Editor’s note: Yilian Yuan is director, marketing analytics, IMS Health, a Plymouth Meeting, Pa., health care information firm. Gang Xu is associate professor and project director, Jefferson Medical College of Thomas Jefferson University, Philadelphia.

Conjoint analysis is a technique that evaluates the importance of a product’s attributes to consumers. For a pharmaceutical product such as a drug, its attributes may include price, dosing, efficacy, and side effects, among others. Conjoint analysis is used to examine how consumers’ perceptions of these attributes influence their preference of the products. In a marketing research study for the pharmaceutical industry, “consumers” usually refers to physicians and patients. As we know, when consumers are making decisions on either prescribing a drug (e.g., physicians) or buying a drug (e.g., patients), they are comparing the drug with other drugs on the market. They are evaluating almost all the attributes of the drugs, the pros and cons, simultaneously. A drug may have a low price, but if it requires three daily dosages, it may be a less convenient option. Similarly, a drug with a high efficacy may also have many side effects. In this regard, consumers are making trade-offs: they set the priorities in terms of importance of these attributes to the patients. Consequently, their preference to a product depends on these priorities. One uniqueness of conjoint analysis is that it assesses a consumer’s preferences more accurately than other traditional methods by examining these trade-offs. For this reason, conjoint analysis studies are also sometimes referred to as a multi-attribute trade-off studies.

Conjoint analysis is perhaps the most widely used technique in quantitative marketing research. Since its first introduction in the early 1970s (Green and Rao, 1971; Green and Wind, 1975), it has been applied in many different areas ranging from cars (Johnson, 1974) to air travel (Green and Wind, 1975), job application (Norman 1980), the arts (Currium, 1981), health plans (Acito and Jain, 1980), and medicine (Graf et al, 1993). It is perhaps the most documented applied statistical techniques in quantitative marketing research (Louviere, 1988).

Practically, a conjoint study answers the following three key research questions:

1. How important are a product’s attributes to consumers? In a pharmaceutical marketing research study, for instance, we ask how physicians perceive drug X’s attributes such as efficacy, dosing, and cost. The feedback provided by physicians can be used in concept testing, designing clinical protocols, making marketing decisions and enhancing marketing efforts.

2. What profile, or combination of attributes, is deemed most attractive to consumers? In a pharmaceutical marketing research study, for instance, the question would be: Do physicians consider a drug with fewer side effects, lower efficacy, higher cost, and more difficulty of administering more attractive than a drug with more side effects, higher efficacy, lower cost and ease of administration?

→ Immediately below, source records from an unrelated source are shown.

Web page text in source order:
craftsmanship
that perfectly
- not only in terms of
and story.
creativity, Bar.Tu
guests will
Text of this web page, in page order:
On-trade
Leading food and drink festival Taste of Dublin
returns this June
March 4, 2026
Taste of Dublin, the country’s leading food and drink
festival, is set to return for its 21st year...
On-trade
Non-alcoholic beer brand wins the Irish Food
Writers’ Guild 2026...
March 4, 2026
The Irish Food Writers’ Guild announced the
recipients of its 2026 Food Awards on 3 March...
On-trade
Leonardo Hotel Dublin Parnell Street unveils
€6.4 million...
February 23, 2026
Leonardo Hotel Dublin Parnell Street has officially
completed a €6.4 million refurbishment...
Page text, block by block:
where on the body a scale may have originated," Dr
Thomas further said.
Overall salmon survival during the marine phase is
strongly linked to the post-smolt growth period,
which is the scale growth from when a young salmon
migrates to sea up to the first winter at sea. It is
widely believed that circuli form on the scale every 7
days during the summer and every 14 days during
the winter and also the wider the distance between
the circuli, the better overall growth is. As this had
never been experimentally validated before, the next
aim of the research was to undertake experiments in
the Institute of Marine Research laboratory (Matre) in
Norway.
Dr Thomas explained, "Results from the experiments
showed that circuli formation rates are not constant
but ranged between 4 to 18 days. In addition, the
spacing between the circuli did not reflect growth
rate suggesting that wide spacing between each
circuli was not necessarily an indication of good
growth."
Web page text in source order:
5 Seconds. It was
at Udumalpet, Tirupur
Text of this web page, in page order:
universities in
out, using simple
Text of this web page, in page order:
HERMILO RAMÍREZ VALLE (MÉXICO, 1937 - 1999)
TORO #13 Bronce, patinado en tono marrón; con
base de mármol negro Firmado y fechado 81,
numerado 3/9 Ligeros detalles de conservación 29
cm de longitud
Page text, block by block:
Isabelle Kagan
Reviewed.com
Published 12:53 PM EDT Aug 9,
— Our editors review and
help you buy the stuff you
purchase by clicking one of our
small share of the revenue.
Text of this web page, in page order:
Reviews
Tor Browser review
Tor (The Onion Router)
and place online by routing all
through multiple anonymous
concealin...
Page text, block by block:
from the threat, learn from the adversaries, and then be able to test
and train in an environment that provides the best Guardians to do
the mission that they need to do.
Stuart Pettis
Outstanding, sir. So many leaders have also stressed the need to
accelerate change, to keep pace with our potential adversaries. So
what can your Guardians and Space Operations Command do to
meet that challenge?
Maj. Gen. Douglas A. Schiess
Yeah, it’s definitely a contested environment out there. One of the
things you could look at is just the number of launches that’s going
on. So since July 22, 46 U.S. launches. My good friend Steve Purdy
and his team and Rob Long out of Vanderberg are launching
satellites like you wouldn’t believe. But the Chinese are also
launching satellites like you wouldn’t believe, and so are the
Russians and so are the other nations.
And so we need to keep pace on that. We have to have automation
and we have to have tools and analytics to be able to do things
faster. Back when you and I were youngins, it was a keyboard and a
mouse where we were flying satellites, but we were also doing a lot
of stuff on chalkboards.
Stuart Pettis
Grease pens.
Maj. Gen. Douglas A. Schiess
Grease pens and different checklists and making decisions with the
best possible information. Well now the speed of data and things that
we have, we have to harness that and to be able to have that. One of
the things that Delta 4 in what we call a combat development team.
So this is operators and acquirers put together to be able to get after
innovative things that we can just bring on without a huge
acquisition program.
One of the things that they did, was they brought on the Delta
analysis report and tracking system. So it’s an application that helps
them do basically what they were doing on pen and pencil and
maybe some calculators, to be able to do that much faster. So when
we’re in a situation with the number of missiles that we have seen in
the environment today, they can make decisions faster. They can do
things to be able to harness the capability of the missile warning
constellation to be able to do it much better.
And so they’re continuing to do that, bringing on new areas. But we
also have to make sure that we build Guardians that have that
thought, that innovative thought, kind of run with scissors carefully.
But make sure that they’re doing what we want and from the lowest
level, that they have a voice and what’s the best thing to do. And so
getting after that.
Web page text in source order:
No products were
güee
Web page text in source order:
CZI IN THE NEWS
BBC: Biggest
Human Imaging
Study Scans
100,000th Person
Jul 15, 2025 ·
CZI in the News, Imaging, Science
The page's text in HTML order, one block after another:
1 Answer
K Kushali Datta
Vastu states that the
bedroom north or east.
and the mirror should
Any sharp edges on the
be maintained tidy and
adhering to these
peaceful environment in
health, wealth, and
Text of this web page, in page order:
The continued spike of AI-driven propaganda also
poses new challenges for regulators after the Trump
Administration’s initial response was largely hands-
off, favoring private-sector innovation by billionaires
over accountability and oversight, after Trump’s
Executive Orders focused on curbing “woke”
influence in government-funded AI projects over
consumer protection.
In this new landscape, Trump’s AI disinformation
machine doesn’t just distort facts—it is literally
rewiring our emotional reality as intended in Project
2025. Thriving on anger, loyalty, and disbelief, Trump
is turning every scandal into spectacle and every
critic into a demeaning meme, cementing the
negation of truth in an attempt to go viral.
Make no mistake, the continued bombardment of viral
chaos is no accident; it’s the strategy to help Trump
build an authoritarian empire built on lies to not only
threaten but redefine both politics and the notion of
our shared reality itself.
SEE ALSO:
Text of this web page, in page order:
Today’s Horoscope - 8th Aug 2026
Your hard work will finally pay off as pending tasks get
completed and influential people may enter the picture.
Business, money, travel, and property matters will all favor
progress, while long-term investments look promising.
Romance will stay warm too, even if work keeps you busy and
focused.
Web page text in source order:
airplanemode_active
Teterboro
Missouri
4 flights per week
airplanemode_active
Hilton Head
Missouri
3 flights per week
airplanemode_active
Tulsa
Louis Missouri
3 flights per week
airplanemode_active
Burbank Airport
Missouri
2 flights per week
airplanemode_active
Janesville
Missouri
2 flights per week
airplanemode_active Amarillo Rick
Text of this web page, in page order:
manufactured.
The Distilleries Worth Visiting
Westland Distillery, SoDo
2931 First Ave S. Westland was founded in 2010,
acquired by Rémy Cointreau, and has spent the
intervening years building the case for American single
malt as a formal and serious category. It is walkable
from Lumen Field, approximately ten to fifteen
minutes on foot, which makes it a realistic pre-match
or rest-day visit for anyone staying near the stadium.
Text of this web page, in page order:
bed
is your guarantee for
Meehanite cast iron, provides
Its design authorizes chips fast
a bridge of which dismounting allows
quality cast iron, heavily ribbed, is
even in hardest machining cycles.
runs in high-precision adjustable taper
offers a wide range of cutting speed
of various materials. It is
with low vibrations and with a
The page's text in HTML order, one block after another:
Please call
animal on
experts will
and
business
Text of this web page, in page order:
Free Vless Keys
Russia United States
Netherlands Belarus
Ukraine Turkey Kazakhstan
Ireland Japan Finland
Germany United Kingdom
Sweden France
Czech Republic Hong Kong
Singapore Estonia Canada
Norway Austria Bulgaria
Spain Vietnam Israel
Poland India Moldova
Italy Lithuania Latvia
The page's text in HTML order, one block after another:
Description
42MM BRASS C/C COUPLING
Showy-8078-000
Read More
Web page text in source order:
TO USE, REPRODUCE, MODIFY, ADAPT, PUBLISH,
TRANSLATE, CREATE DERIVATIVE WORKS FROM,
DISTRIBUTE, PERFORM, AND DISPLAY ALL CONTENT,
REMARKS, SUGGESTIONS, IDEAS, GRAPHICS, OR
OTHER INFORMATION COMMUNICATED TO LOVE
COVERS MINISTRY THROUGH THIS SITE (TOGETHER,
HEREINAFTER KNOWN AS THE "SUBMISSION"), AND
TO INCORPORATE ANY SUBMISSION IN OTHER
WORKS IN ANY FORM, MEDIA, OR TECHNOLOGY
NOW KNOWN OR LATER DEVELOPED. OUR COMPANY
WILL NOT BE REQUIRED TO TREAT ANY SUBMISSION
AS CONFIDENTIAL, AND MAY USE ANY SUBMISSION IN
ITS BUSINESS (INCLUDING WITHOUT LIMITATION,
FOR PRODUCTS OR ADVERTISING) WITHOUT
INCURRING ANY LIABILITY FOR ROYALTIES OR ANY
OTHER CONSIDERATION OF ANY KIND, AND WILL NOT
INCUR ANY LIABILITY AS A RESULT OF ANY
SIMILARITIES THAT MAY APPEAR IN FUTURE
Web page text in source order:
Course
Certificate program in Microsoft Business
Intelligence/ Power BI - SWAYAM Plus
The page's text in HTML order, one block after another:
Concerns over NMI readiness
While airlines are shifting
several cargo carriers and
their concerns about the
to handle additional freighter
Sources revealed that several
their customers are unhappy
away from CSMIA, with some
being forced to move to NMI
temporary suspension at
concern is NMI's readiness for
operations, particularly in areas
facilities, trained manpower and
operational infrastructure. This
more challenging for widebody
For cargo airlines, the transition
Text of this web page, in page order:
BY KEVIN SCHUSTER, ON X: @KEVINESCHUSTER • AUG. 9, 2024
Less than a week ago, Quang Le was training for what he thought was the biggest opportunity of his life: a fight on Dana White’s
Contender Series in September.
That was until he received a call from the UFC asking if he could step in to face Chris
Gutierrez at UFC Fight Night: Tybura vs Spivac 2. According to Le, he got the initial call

3. What is the share of preference for the new product? For instance, a pharmaceutical company intends to introduce a new drug in an already crowded therapeutic area. It wants to assess how the new drug will perform in comparison with the existing drugs and how share of preference of the existing drug changes as a result of the launch of the new drug.

Design

The design is the first and crucial step in developing and implementing a conjoint study. In this article, we’ll focus on the general perspectives of the design rather than elaborate on the details of the design issues. (See Kuhfeld, et al., 1994 for more discussion on this issue.) There are largely three steps in designing a conjoint study: (1) determine the number of attributes and attribute levels; (2) determine the number of profiles; and (3) calculate the sample size.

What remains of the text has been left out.